Conductive electrospun polymer improves stem cell-derived cardiomyocyte function and maturation.
Publication Year:
2023
PubMed ID:
37898021
Funding Grants:
Public Summary:
Human pluripotent stem cell-derived cardiomyocytes (hPSC-CMs) are vital tools for modeling cardiac diseases but are immature morphologically and functionally compared to adult tissues. Here, we use electrospinning to generate a fibrous mesh network of blended conductive polymers and show that hPSC-CMs cultured on these scaffolds show signs of increased maturity. Our analysis indicates higher expression of cardiac genes, increased organization of structural proteins essential for electrical signaling, and improved calcium handling in hPSC-CMs cultured on these scaffolds versus hPSC-CMs cultured on non-conductive substrates.
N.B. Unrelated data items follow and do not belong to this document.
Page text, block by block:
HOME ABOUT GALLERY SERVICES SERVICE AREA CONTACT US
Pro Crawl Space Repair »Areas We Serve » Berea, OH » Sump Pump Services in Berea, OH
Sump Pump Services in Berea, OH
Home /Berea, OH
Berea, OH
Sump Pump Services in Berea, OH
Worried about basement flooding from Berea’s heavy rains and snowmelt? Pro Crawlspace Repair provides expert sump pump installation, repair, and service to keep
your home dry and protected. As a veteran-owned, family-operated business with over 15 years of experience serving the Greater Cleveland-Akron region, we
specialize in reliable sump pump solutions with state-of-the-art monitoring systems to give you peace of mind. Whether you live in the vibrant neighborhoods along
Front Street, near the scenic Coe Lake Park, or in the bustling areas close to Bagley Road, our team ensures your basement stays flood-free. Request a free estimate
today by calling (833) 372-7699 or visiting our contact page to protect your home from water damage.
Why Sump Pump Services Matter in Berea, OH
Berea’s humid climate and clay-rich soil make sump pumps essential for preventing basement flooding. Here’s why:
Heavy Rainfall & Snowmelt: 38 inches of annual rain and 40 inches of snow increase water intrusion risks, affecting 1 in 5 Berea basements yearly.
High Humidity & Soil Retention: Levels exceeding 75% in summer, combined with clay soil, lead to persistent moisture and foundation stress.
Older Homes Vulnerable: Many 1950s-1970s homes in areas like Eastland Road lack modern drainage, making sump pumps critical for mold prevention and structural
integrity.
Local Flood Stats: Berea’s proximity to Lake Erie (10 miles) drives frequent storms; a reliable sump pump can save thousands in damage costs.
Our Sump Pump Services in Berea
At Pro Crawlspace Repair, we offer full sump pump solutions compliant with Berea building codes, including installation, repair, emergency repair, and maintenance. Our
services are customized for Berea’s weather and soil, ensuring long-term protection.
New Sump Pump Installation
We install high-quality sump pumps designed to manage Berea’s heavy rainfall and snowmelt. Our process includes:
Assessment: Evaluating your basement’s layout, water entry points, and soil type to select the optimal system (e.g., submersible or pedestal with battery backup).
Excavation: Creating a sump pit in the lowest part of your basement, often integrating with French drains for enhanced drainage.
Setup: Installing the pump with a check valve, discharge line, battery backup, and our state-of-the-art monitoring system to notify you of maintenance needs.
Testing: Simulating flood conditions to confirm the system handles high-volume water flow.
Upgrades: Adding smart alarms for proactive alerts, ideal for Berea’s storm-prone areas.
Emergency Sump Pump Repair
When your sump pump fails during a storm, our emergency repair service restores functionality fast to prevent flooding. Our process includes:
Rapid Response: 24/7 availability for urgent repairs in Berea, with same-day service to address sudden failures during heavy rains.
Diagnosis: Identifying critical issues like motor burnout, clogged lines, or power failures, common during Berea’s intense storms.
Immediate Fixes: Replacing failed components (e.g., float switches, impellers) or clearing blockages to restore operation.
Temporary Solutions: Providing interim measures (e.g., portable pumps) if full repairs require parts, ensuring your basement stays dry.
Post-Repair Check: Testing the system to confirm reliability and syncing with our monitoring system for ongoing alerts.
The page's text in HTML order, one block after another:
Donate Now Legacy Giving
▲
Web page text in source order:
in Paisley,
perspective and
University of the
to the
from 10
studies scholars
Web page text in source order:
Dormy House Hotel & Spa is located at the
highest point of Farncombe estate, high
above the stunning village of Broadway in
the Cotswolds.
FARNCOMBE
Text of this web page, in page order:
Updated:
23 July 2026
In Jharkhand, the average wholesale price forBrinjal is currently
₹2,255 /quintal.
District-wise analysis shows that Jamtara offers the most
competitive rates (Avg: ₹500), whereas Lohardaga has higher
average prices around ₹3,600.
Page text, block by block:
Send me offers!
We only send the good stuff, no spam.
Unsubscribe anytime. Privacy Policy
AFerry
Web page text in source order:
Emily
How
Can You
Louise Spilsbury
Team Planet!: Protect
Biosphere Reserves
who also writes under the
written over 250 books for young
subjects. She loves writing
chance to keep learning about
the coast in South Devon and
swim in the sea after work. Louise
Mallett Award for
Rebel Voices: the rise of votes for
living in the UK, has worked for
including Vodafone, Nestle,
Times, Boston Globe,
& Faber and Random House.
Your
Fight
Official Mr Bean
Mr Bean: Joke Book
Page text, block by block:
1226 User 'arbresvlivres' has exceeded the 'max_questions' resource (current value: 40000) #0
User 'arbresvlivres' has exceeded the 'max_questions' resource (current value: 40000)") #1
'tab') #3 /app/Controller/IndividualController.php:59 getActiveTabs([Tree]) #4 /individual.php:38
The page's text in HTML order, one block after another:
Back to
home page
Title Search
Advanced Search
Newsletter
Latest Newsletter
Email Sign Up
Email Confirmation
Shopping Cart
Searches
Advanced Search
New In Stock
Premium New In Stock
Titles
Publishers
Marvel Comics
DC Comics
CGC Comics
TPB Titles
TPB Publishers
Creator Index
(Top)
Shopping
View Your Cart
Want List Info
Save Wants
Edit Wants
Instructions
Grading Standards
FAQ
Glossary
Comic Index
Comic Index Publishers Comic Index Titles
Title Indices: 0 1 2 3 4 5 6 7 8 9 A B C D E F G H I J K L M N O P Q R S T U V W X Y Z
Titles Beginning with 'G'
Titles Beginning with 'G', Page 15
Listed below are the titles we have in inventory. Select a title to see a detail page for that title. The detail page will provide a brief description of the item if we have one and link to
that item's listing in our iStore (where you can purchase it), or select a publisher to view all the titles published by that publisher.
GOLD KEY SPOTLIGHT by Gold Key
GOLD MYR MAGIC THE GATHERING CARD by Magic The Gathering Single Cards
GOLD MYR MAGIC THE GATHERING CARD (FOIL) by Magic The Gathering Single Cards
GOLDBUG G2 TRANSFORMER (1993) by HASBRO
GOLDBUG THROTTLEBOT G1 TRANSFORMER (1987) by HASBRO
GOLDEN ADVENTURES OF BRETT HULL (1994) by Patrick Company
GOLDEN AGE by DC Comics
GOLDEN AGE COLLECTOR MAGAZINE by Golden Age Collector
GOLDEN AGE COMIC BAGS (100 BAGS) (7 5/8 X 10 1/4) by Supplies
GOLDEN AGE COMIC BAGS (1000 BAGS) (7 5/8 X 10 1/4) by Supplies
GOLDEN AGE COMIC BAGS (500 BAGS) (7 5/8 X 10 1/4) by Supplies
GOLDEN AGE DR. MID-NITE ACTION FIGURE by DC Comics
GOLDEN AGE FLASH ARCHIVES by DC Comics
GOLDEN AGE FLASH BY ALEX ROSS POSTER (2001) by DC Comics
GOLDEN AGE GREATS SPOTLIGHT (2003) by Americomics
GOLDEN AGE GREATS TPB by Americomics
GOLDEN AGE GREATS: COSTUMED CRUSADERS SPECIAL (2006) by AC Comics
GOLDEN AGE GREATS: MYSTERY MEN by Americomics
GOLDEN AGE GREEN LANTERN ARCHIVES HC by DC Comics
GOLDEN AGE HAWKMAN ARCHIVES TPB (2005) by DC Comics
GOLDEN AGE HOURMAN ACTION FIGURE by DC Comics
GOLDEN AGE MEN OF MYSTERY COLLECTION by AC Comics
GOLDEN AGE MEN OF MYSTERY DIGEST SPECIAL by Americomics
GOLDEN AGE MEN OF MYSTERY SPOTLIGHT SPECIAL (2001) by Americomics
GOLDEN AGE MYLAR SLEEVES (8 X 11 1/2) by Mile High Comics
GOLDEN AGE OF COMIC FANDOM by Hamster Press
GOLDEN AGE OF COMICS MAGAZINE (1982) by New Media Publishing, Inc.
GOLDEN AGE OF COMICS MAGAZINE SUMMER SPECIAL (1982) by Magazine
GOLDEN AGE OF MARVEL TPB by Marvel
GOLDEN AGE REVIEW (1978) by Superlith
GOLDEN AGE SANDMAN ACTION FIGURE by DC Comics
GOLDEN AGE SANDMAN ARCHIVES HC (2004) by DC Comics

This study suggests conductive polymer scaffolds are supportive of electrical coupling and enhance maturation of hPSC-CMs.
Scientific Abstract:
Despite numerous efforts to generate mature human pluripotent stem cell-derived cardiomyocytes (hPSC-CMs), cells often remain immature, electrically isolated, and may not reflect adult biology. Conductive polymers are attractive candidates to facilitate electrical communication between hPSC-CMs, especially at sub-confluent cell densities or diseased cells lacking cell-cell junctions. Here we electrospun conductive polymers to create a conductive fiber mesh and assess if electrical signal propagation is improved in hPSC-CMs seeded on the mesh network. Matrix characterization indicated fiber structure remained stable over weeks in buffer, scaffold stiffness remained near in vivo cardiac stiffness, and electrical conductivity scaled with conductive polymer concentration. Cells remained adherent and viable on the scaffolds for at least 5 days. Transcriptomic profiling of hPSC-CMs cultured on conductive substrates for 3 days showed upregulation of cardiac and muscle-related genes versus non-conductive fibers. Structural proteins were more organized and calcium handling was improved on conductive substrates, even at sub-confluent cell densities; prolonged culture on conductive scaffolds improved membrane depolarization compared to non-conductive substrates. Taken together, these data suggest that blended, conductive scaffolds are stable, supportive of electrical coupling in hPSC-CMs, and promote maturation, which may improve our ability to model cardiac diseases and develop targeted therapies.